# AgentOccam for WebChoreArena

## Install

```bash
git clone https://github.com/web-arena-x/webarena.git
cd webarena
conda create -n agentoccam python=3.10; conda activate agentoccam
pip install -r requirements.txt
pip install --upgrade transformers
pip install --upgrade openai
pip install numpy==1.26.4
playwright install
pip install -e .
cd ~/AgentOccam
pip install -r requirements.txt
mkdir .auth
```

Set up the web servers and environment URLs (find more details in the [webarena readme](https://github.com/web-arena-x/webarena/blob/main/environment_docker/README.md)).


## Replace URLs
You need to replace <your_base_url> in files (e.g., `scripts/env_setup.sh`) with your actual URL (for AWS, it typically starts with ec2-). To achieve this, run the following command:

```bash
python utils/replace_script.py --your_url "your url (e.g., ec2..)"
```

## Create Tasks
Run the following command to create the task JSON file.

```bash
source scripts/env_setup.sh
cd config_files
python generate_test_data_new_shopping_admin.py
python generate_test_data_new_shopping.py
python generate_test_data_new_reddit.py
python generate_test_data_new_gitlab.py
python generate_test_data_new_cross.py
cd ../
```


## Run Agent
First, please set API keys.

※ When creating the GPT-4o and GPT-5deployment on Azure, we named the model `gpt-4o-2024-05-13-azure` and `gpt-5-2025-08-07-azure`. By using the same name, you should be able to run the model without any issues.
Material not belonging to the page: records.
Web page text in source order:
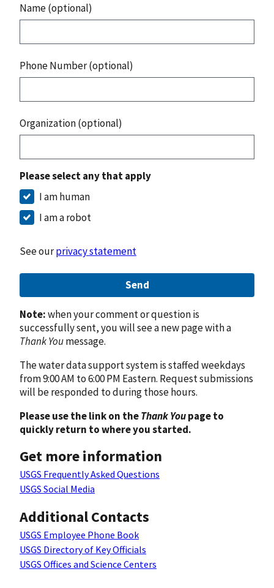
Name (optional)
Phone Number (optional)
Organization (optional)
Please select any that apply
I am human
I am a robot
See ourprivacy statement
Send
Note:when your comment or question is
successfully sent, you will see a new page with a
Thank Youmessage.
The water data support system is staffed weekdays
from 9:00 AM to 6:00 PM Eastern. Request submissions
will be responded to during those hours.
Please use the link on theThank Youpage to
quickly return to where you started.
Get more information
USGS Frequently Asked Questions
USGS Social Media
Additional Contacts
USGS Employee Phone Book
USGS Directory of Key Officials
USGS Offices and Science Centers
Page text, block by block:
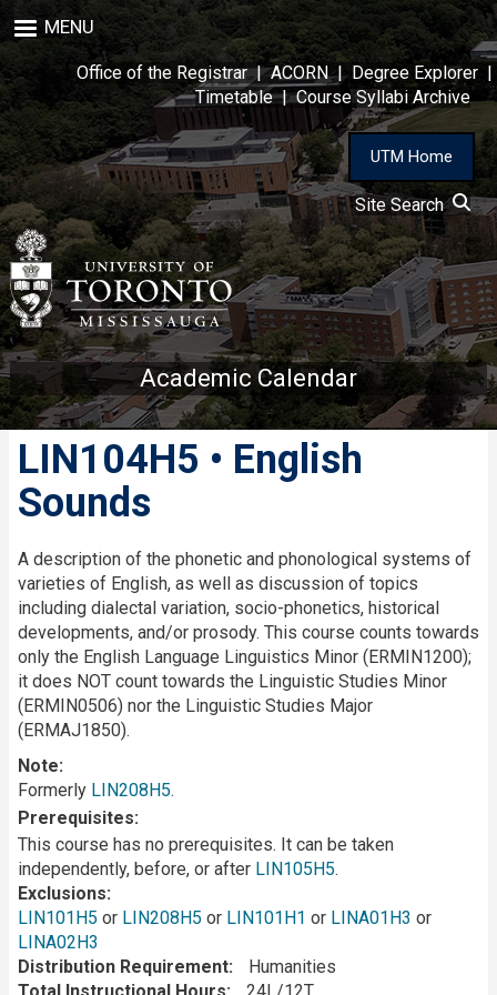
to
main
content
MENU
Office of the Registrar|ACORN| Degree Explorer |
Timetable|Course Syllabi Archive
UTM Home
Site Search
Academic Calendar
LIN104H5 • English
Sounds
Description
A description of the phonetic and phonological systems of
varieties of English, as well as discussion of topics
including dialectal variation, socio-phonetics, historical
developments, and/or prosody. This course counts towards
only the English Language Linguistics Minor (ERMIN1200);
it does NOT count towards the Linguistic Studies Minor
(ERMIN0506) nor the Linguistic Studies Major
(ERMAJ1850).
Note:
Formerly LIN208H5.
Prerequisites
This course has no prerequisites. It can be taken
independently, before, or after LIN105H5.
Exclusions
LIN101H5 or LIN208H5 or LIN101H1 or LINA01H3 or
LINA02H3
Distribution Requirement
Humanities
Total Instructional Hours
24L/12T

This code use GPT-4o for evaluation. 

```bash
export AZURE_OPENAI_API_KEY='your-api-key-here'
export AZURE_OPENAI_ENDPOINT="your-azure-endpoint-here"
export ANTHROPIC_API_KEY='your-api-key-here'
export GEMINI_API_KEY='your-api-key-here'
export AZURE_OPENAI_API_EAST_KEY='your-api-key-here' (for GPT5 azure)
export AZURE_OPENAI_EAST_ENDPOINT="your-azure-endpoint-here" (for GPT5 azure)
```

Next, implement the following command for auto-login.
```bash
source scripts/login_setup.sh
```

Next, you can implement the following command to produce the result.

```bash
bash scripts/shopping/claude.sh
```

When you finish the inference, please implement the following command to get the result.

```bash
python utils/calc_score.py <your_result_csv>
```


## Notes and Recommendations
### 1. Environment Reset
After evaluating each website, reset the environment to the initial state following the instructions [here](https://github.com/web-arena-x/webarena/blob/main/environment_docker/README.md#environment-reset). After the reset, run the inference for cross-site tasks.
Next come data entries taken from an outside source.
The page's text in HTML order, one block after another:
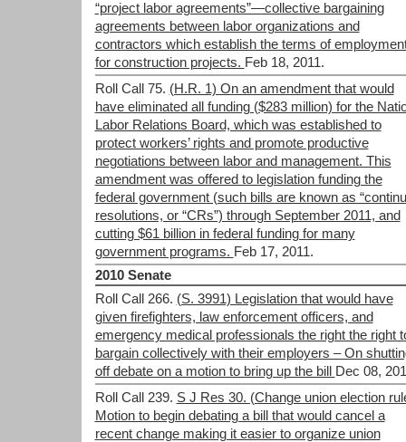
“project labor agreements”—collective bargaining
agreements between labor organizations and
contractors which establish the terms of
for construction projects. Feb 18, 2011.
Roll Call 75. (H.R. 1) On an amendment that would
have eliminated all funding ($283 million) for the
Labor Relations Board, which was established to
protect workers’ rights and promote productive
negotiations between labor and management. This
amendment was offered to legislation funding the
federal government (such bills are known as
resolutions, or “CRs”) through September 2011, and
cutting $61 billion in federal funding for many
government programs. Feb 17, 2011.
2010 Senate
Roll Call 266. (S. 3991) Legislation that would have
given firefighters, law enforcement officers, and
emergency medical professionals the right the right
bargain collectively with their employers – On
off debate on a motion to bring up the bill
Dec 08,
Roll Call 239. S J Res 30. (Change union election
Motion to begin debating a bill that would cancel a
recent change making it easier to organize union

We do not recommend changing the order of tasks, as some tasks later in the list may alter the environment (i.e., `affect_environment=True`).
However, resetting the environment more frequently than instructed is perfectly acceptable if needed.


### 2. Checking of Login
If a task is stuck on the admin or login page, it likely means that auto-login has failed.
Please try running:
```bash
source scripts/login_setup.sh
```
or investigate other possible reasons why the login might be failing.